While not directly analogous, people often think "it's just math" or "it's just numbers" and therefore claim their use is ok. I would encourage those people to read about illegal numbers: https://en.m.wikipedia.org/wiki/Illegal_number


Those numbers are encodings of some specific information. Weights are just results of purely mathematical algorithm fed data in randomized order.


I think you could replace "weights" with other things that you probably would want restricted (eg private keys).

My point is exactly that: just because something is the result of some fixed mathematical process plus randomness does not mean there's no nuance and it's always ok to share/publish.


Can cryptographic keys be copyrightable if they were published?

In come country copyright strictly requires creative human input.


It can be illegal to distribute something even if it's not protected by copyright.

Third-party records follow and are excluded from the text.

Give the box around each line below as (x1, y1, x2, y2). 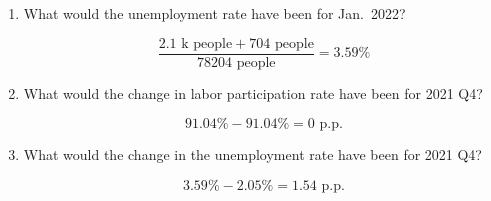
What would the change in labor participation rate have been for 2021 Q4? (23, 82, 483, 103)
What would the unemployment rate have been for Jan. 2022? (23, 3, 406, 23)
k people (181, 36, 233, 51)
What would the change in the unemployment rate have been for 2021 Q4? (23, 144, 482, 165)
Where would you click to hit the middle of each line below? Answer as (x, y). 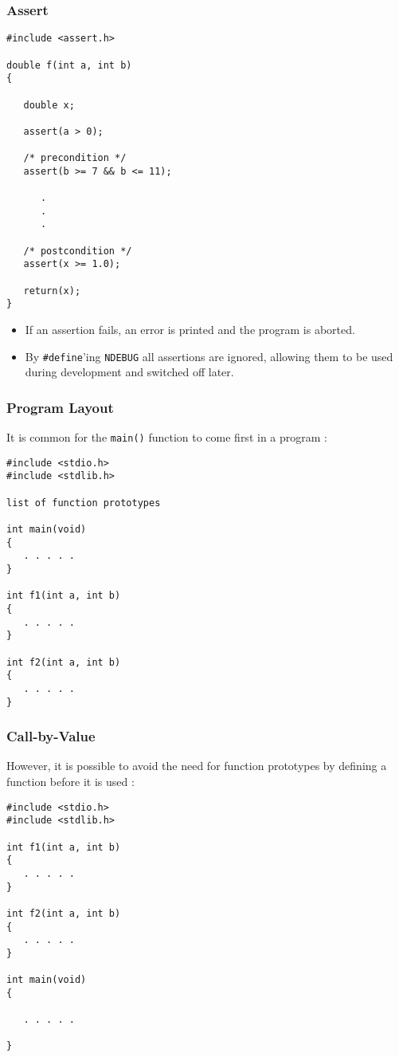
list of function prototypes (84, 503)
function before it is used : (70, 781)
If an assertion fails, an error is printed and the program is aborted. (190, 329)
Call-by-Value (51, 736)
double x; (49, 105)
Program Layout (60, 407)
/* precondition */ (75, 158)
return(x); (52, 291)
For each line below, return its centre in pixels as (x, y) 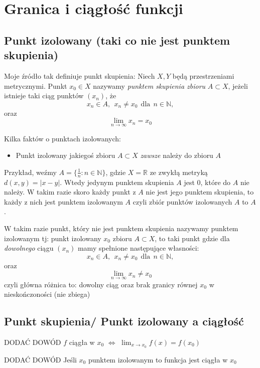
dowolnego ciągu (29, 248)
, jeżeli (238, 85)
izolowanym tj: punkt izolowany (53, 238)
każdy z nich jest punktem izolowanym (63, 201)
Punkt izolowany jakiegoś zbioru (66, 155)
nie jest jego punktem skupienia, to (200, 192)
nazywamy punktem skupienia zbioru (149, 85)
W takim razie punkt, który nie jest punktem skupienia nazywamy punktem (121, 228)
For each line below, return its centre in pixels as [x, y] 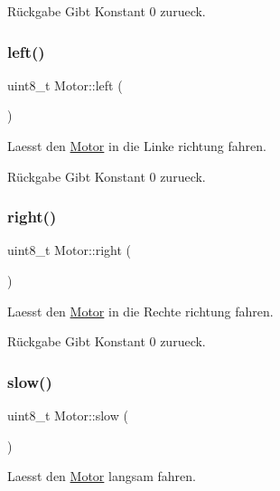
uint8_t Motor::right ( [70, 250]
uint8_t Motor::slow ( [68, 415]
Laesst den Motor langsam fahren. [102, 476]
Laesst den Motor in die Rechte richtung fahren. [140, 311]
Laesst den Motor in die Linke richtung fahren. [137, 146]
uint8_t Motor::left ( [65, 85]
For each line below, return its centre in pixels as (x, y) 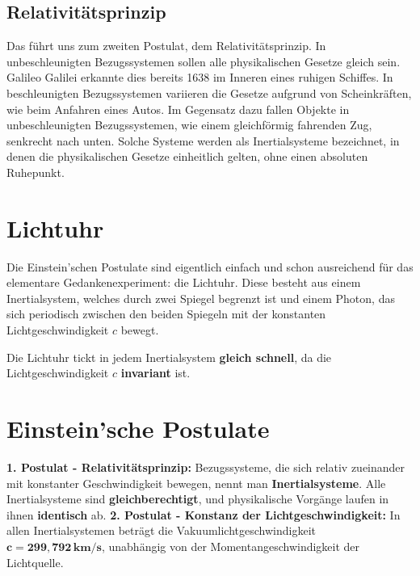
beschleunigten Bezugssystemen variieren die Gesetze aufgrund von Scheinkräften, (209, 92)
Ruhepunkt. (36, 172)
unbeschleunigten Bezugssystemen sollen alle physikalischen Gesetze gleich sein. (204, 61)
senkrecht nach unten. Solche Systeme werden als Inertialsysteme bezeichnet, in (203, 140)
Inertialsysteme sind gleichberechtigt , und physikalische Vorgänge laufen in (198, 499)
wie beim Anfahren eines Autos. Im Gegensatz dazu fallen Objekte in (178, 109)
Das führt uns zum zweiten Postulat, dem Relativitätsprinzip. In (166, 46)
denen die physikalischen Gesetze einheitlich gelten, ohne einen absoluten (187, 156)
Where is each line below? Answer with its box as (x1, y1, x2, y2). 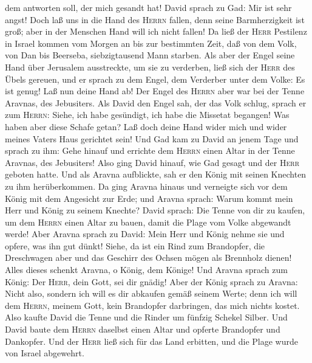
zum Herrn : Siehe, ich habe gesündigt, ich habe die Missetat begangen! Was (5, 108, 290, 121)
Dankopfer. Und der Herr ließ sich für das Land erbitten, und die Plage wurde (5, 334, 298, 347)
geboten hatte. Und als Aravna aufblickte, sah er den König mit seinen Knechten (5, 168, 307, 181)
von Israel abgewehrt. (5, 347, 84, 359)
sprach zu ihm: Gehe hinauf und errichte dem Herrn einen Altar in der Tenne (5, 144, 295, 157)
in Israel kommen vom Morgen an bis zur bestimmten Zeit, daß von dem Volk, (5, 36, 297, 49)
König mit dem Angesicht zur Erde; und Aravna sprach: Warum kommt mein (5, 192, 293, 204)
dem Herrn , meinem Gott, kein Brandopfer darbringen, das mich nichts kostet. (5, 299, 300, 311)
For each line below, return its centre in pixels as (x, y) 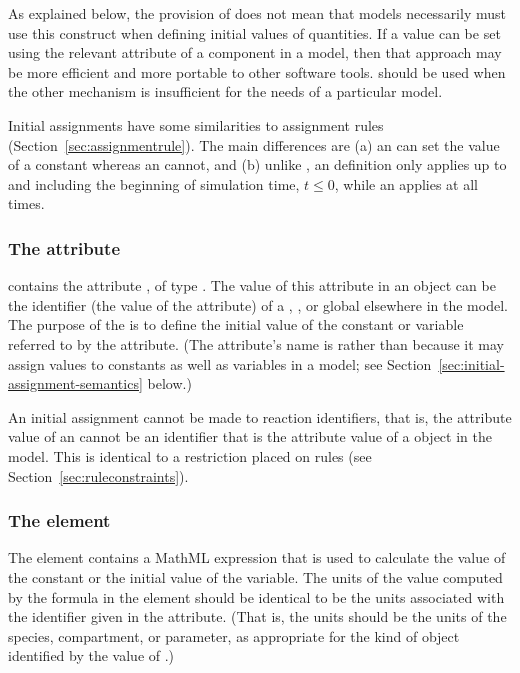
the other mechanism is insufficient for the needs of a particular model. (225, 91)
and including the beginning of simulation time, (154, 183)
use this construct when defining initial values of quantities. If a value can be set (254, 32)
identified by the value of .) (91, 655)
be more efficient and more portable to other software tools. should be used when (257, 71)
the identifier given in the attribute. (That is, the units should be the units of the (257, 616)
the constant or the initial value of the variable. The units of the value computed (255, 576)
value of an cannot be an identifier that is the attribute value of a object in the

I don't know how courts will rule on this one, though


*some countries


It hasn't been weighed on, but as someone with no legal credentials, it wouldn't surprise me if the ultimate answer on models being copyrightable is "No."

Ultimately, the working parts of a given model are completely unknowable to even the smartest humans once you get to doing anything past bare basics. We know the shape of the model, the number of layers, and what inputs/outputs correlate to, but not really anything else. It's the product of a machine trying things randomly until something works, then the best model produced is selected for production.

Not altogether different on a high level perspective from generating an image, or piece of text using a model. You're introducing a random factor, number of steps, and the machine uses this unknowable model to produce something a person can understand.

I do think the law should update and grant some protections to people who produce models, because losing all protection would mean the death of open model releases, and then we'd be even more seriously staring down the barrel of corpos controlling the entirety of the technology moreso than we are now. At least open models provide some semblance of control for end users.


> I do think the law should update and grant some protections to people who produce models

This is what every reasonable person thinks, and because legislators and lawyers generally aren't that great at or keen on designing new frameworks for IP protection, the most likely outcome would be extending the concept of copyrights to models.

They did it for photography, for software programs, and they will do it for AI models.